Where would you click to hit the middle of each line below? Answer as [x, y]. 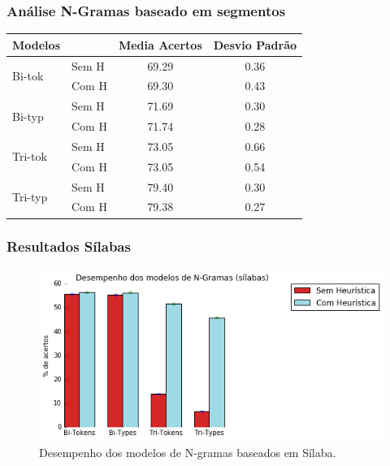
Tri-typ [30, 197]
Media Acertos [160, 44]
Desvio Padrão [255, 44]
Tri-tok [30, 156]
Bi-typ [28, 116]
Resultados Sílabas [69, 246]
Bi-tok [28, 75]
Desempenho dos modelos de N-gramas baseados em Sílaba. [188, 452]

:: WHAT YOU HAVE TO DO ::
Could you set down every record above exactly as written, leaving out the pictures?

:: ANSWER SPACE ::
Where would you click to hit the middle of each line below? Answer as [x, y]. 
Tri-typ [30, 197]
Media Acertos [160, 44]
Desvio Padrão [255, 44]
Tri-tok [30, 156]
Bi-typ [28, 116]
Resultados Sílabas [69, 246]
Bi-tok [28, 75]
Desempenho dos modelos de N-gramas baseados em Sílaba. [188, 452]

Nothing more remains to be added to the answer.